## WHAT TO WORK ON
The data are to be restated in full, exactly as presented.
SOURCE INFORMATION section start
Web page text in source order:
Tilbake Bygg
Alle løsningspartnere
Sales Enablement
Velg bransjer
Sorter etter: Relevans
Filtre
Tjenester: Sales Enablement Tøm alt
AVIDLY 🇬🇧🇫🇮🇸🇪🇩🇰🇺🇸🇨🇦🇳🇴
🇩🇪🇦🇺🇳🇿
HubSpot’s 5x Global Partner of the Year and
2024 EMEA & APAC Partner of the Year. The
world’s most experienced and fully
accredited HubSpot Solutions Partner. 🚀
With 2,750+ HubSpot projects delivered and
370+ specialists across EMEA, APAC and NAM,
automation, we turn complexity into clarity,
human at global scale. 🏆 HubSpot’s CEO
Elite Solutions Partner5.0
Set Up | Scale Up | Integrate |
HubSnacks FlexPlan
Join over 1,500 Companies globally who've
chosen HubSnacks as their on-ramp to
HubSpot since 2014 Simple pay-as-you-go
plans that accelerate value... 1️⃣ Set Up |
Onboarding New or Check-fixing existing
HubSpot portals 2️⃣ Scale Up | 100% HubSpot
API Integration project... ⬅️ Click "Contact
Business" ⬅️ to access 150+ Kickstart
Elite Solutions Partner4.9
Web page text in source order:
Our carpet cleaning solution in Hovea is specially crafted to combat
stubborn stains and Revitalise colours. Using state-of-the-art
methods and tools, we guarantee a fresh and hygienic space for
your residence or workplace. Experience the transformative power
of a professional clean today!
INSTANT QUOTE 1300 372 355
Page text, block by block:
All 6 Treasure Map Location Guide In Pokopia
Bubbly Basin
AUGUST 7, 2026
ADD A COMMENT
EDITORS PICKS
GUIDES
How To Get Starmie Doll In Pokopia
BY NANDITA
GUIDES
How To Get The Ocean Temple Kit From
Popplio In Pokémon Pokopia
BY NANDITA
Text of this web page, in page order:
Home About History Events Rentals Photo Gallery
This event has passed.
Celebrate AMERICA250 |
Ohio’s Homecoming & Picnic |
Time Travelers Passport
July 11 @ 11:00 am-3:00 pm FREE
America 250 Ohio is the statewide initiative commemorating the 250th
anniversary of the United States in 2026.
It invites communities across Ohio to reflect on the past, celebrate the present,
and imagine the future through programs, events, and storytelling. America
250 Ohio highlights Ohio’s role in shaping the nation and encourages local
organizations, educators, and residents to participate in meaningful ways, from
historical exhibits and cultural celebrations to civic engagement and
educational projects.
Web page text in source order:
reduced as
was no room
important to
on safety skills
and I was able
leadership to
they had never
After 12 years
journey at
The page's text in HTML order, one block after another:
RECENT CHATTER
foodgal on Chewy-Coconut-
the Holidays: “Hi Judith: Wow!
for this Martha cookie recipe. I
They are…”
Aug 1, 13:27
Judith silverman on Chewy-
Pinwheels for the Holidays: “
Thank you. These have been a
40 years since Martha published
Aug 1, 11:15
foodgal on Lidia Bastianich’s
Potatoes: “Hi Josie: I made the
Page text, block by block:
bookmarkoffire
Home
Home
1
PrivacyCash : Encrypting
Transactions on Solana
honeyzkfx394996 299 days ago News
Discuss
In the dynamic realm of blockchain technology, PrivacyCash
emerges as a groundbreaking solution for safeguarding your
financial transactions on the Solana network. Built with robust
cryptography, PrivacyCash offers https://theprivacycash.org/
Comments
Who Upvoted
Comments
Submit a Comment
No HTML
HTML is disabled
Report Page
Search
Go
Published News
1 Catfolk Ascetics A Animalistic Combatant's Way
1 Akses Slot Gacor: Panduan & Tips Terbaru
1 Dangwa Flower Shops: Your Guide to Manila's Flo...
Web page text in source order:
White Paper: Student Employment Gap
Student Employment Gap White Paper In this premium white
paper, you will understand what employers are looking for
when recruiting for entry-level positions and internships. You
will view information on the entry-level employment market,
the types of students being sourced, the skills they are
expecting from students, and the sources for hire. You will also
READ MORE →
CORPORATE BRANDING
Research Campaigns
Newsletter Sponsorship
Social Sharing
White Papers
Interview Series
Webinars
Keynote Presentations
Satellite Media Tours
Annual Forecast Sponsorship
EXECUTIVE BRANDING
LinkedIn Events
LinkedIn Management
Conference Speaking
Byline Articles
SOURCE INFORMATION section end
## EXPECTED ANSWER
Web page text in source order:
Tilbake Bygg
Alle løsningspartnere
Sales Enablement
Velg bransjer
Sorter etter: Relevans
Filtre
Tjenester: Sales Enablement Tøm alt
AVIDLY 🇬🇧🇫🇮🇸🇪🇩🇰🇺🇸🇨🇦🇳🇴
🇩🇪🇦🇺🇳🇿
HubSpot’s 5x Global Partner of the Year and
2024 EMEA & APAC Partner of the Year. The
world’s most experienced and fully
accredited HubSpot Solutions Partner. 🚀
With 2,750+ HubSpot projects delivered and
370+ specialists across EMEA, APAC and NAM,
automation, we turn complexity into clarity,
human at global scale. 🏆 HubSpot’s CEO
Elite Solutions Partner5.0
Set Up | Scale Up | Integrate |
HubSnacks FlexPlan
Join over 1,500 Companies globally who've
chosen HubSnacks as their on-ramp to
HubSpot since 2014 Simple pay-as-you-go
plans that accelerate value... 1️⃣ Set Up |
Onboarding New or Check-fixing existing
HubSpot portals 2️⃣ Scale Up | 100% HubSpot
API Integration project... ⬅️ Click "Contact
Business" ⬅️ to access 150+ Kickstart
Elite Solutions Partner4.9
Web page text in source order:
Our carpet cleaning solution in Hovea is specially crafted to combat
stubborn stains and Revitalise colours. Using state-of-the-art
methods and tools, we guarantee a fresh and hygienic space for
your residence or workplace. Experience the transformative power
of a professional clean today!
INSTANT QUOTE 1300 372 355
Page text, block by block:
All 6 Treasure Map Location Guide In Pokopia
Bubbly Basin
AUGUST 7, 2026
ADD A COMMENT
EDITORS PICKS
GUIDES
How To Get Starmie Doll In Pokopia
BY NANDITA
GUIDES
How To Get The Ocean Temple Kit From
Popplio In Pokémon Pokopia
BY NANDITA
Text of this web page, in page order:
Home About History Events Rentals Photo Gallery
This event has passed.
Celebrate AMERICA250 |
Ohio’s Homecoming & Picnic |
Time Travelers Passport
July 11 @ 11:00 am-3:00 pm FREE
America 250 Ohio is the statewide initiative commemorating the 250th
anniversary of the United States in 2026.
It invites communities across Ohio to reflect on the past, celebrate the present,
and imagine the future through programs, events, and storytelling. America
250 Ohio highlights Ohio’s role in shaping the nation and encourages local
organizations, educators, and residents to participate in meaningful ways, from
historical exhibits and cultural celebrations to civic engagement and
educational projects.
Web page text in source order:
reduced as
was no room
important to
on safety skills
and I was able
leadership to
they had never
After 12 years
journey at
The page's text in HTML order, one block after another:
RECENT CHATTER
foodgal on Chewy-Coconut-
the Holidays: “Hi Judith: Wow!
for this Martha cookie recipe. I
They are…”
Aug 1, 13:27
Judith silverman on Chewy-
Pinwheels for the Holidays: “
Thank you. These have been a
40 years since Martha published
Aug 1, 11:15
foodgal on Lidia Bastianich’s
Potatoes: “Hi Josie: I made the
Page text, block by block:
bookmarkoffire
Home
Home
1
PrivacyCash : Encrypting
Transactions on Solana
honeyzkfx394996 299 days ago News
Discuss
In the dynamic realm of blockchain technology, PrivacyCash
emerges as a groundbreaking solution for safeguarding your
financial transactions on the Solana network. Built with robust
cryptography, PrivacyCash offers https://theprivacycash.org/
Comments
Who Upvoted
Comments
Submit a Comment
No HTML
HTML is disabled
Report Page
Search
Go
Published News
1 Catfolk Ascetics A Animalistic Combatant's Way
1 Akses Slot Gacor: Panduan & Tips Terbaru
1 Dangwa Flower Shops: Your Guide to Manila's Flo...
Web page text in source order:
White Paper: Student Employment Gap
Student Employment Gap White Paper In this premium white
paper, you will understand what employers are looking for
when recruiting for entry-level positions and internships. You
will view information on the entry-level employment market,
the types of students being sourced, the skills they are
expecting from students, and the sources for hire. You will also
READ MORE →
CORPORATE BRANDING
Research Campaigns
Newsletter Sponsorship
Social Sharing
White Papers
Interview Series
Webinars
Keynote Presentations
Satellite Media Tours
Annual Forecast Sponsorship
EXECUTIVE BRANDING
LinkedIn Events
LinkedIn Management
Conference Speaking
Byline Articles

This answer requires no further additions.